Shailesh Tyagi, Partner, Climate Change and Sustainability Leader, Deloitte South Asia, Ruvini Fernando, Head of Strategy, Risk and Transactions  Services at Deloitte Sri Lanka and Maldives, and Zahra Cader, ESG, Government and Public Services Leader at Deloitte Sri Lanka and  Maldives, talked about ESG’s growing influence in boardrooms and how it is enhancing business resilience, boosting productivity, and improving profitability, and how financial instruments like green bonds offer promising pathways for Sri Lanka’s sustainable finance, aiding in debt restructuring and fostering economic growth.

From an Asian perspective, what’s happening to the ESG conversation at the C-suite?

Shailesh: Sustainability is currently the hottest topic at every forum and not just in the boardroom.  When considering sustainability, it’s crucial to move beyond the traditional environmental perspective. Instead, let’s view it through the lens of capital – not just financial capital, but also managing natural resources as well as relationships in the best possible manner.

Financial capital is the lifeblood of any organization. Effective management ensures stability, growth, and resilience.  Robust governance systems and processes enable informed decision-making. Sustainable practices ensure the responsible use of natural resources making for waste minimization and maximizing resource efficiency.  Strong relationships with customers, suppliers, employees, and communities enhance long-term success.

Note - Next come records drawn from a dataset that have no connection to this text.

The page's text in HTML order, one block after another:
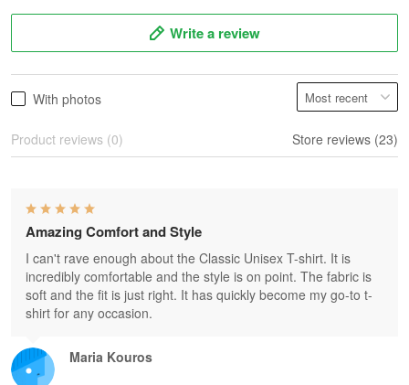
Write a review
With photos
Product reviews (0) Store reviews (23)
Maria Kouros
Amazing Comfort and Style
I can't rave enough about the Classic Unisex T-shirt. It is
incredibly comfortable and the style is on point. The fabric is
soft and the fit is just right. It has quickly become my go-to t-
shirt for any occasion.
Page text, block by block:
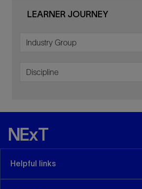
LEARNER JOURNEY
Helpful links

In short, sustainable business practices integrate financial, natural, and relationship capital. By doing so, organizations can thrive while safeguarding the planet and promoting social well-being. Integrating financial, environmental, and social aspects within your business requires a holistic approach. Sustainability reporting involves conveying progress on various sustainability parameters, including ESG (environmental, social, and governance) risks, and impacts, and requires a very clear strategy, sound policies and maybe a steering committee as well. You’ll want to link employee incentives to sustainability performance, implement targeted interventions and create roadmaps to achieve sustainability objectives ensuring these are measurable and actionable. 

You’ll also want to understand your entire value chain, including suppliers, customers, and partners, collaborate to address shared sustainability challenges and even if certain impacts occur outside your direct control, report them transparently while attributing them accurately.  Sustainability reporting isn’t just about compliance; it’s a strategic tool for driving positive change and demonstrating your commitment to a sustainable future.

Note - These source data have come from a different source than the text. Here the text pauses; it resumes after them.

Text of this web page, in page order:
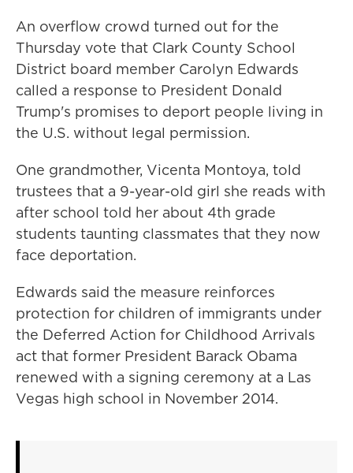
An overflow crowd turned out for the
Thursday vote that Clark County School
District board member Carolyn Edwards
called a response to President Donald
Trump's promises to deport people living in
the U.S. without legal permission.
One grandmother, Vicenta Montoya, told
trustees that a 9-year-old girl she reads with
after school told her about 4th grade
students taunting classmates that they now
face deportation.
Edwards said the measure reinforces
protection for children of immigrants under
the Deferred Action for Childhood Arrivals
act that former President Barack Obama
renewed with a signing ceremony at a Las
Vegas high school in November 2014.

Discussing ESG aspects at the CXO forum helps leaders stay informed about material aspects that impact their companies, industries, and the global landscape. In Sri Lanka, South Asia, and other middle-income countries, climate risks are particularly relevant. Physical impacts on installations, infrastructure, and critical sectors can affect capital availability and investment decisions. ESG-minded investors, including ETFs and mutual funds, increasingly consider environmental and social factors when allocating capital. They want companies to demonstrate responsible practices. So having an ESG lens into your investments is essential for attracting capital.

Finally, in a globalized world, companies operate across borders. Export markets demand transparency and responsible practices. Demonstrating ESG awareness and performance enhances your reputation and competitiveness in international markets. ESG discussions are now part of the boardroom agenda. Executives recognize that measuring and managing ESG metrics are critical for long-term success and by integrating ESG considerations, companies can drive positive impact, mitigate risks, and contribute to a sustainable future. The CXO forum catalyzes these conversations, fostering collaboration and driving positive change. 

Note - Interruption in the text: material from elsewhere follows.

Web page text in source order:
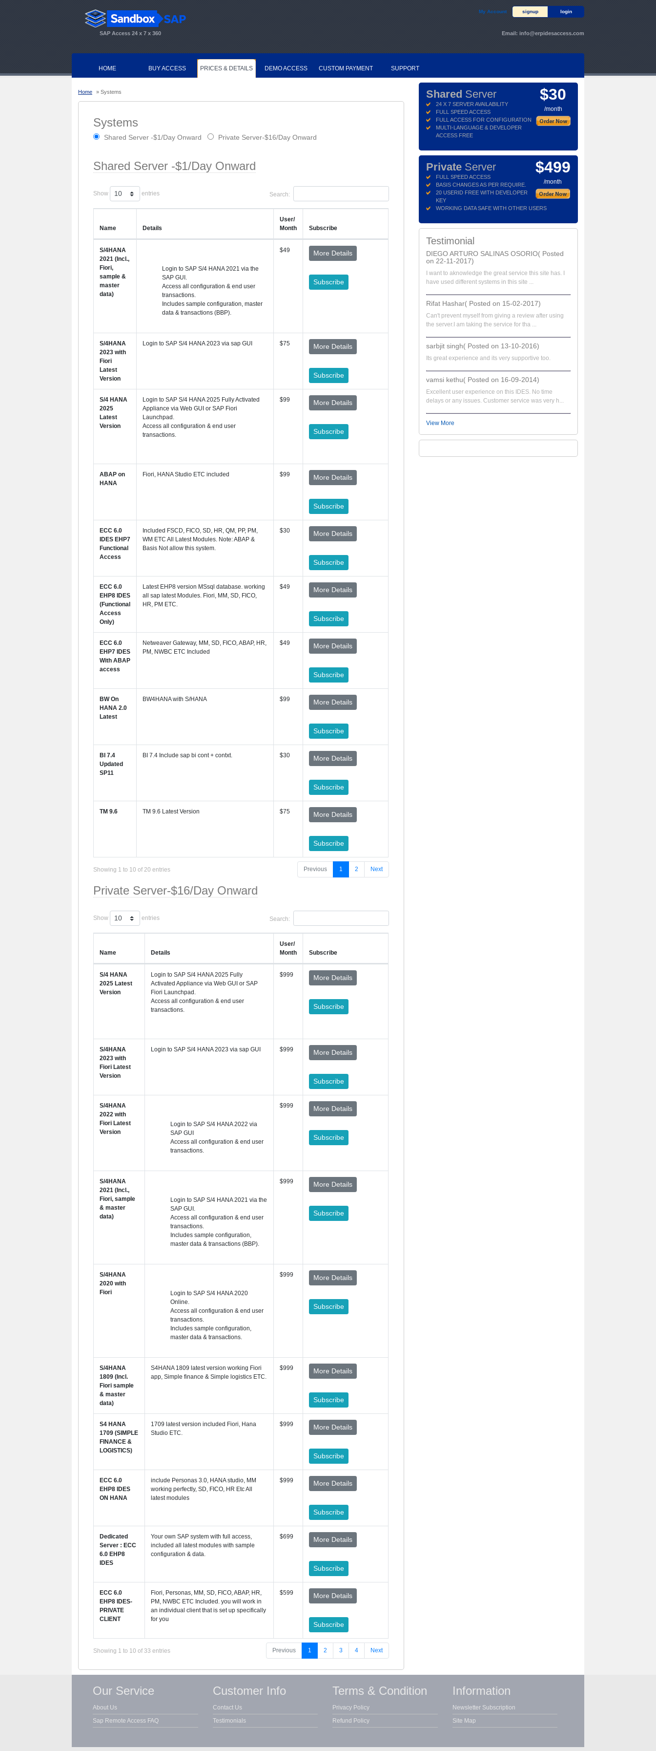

How is the boardroom agenda in Sri Lanka being driven around ESG?

Ruvini: Integration of ESG considerations into boardroom conversations is indeed gaining momentum. Boards recognize the role ESG plays in driving long-term value creation.  As a result, more boards are focusing on and disclosing how their governance structures are evolving to consider ESG more intentionally. Enhancing ESG integration in boardroom conversations is crucial for Sri Lankan businesses to remain competitive and address the diverse aspects of sustainable growth. 

Zahra: It’s a journey and something that boards are increasingly taking up. ESG is about investor relations, finance, and communication. You’re now bringing everyone together and also understanding it is part and parcel of your business strategy. The Colombo Stock Exchange is actively promoting ESG awareness, disclosure, and best practices among listed companies. By doing so, it contributes to a more sustainable and responsible business environment.

What are the factors driving this integration of ESG into the core strategy of a company?

Shailesh: Essentially, it’s about doing business without negatively affecting the environment, community or society as a whole. During my time at Deloitte Australia, I ran an idea incubation workshop called Greenhouse Lab for a leading cement company in South-Asia.It was a massive group that went on this pyramidical approach complying with the requirements of stock exchanges and voluntary requirements of GRI (global reporting initiative) standards on reporting with sound management systems in place.  For value addition, they ran those workshops, and now they are moving towards cement polymers.  One example of innovation taking R&D in a direction of financial gains and environmental impact reduction while creating a positive influence on products and processes.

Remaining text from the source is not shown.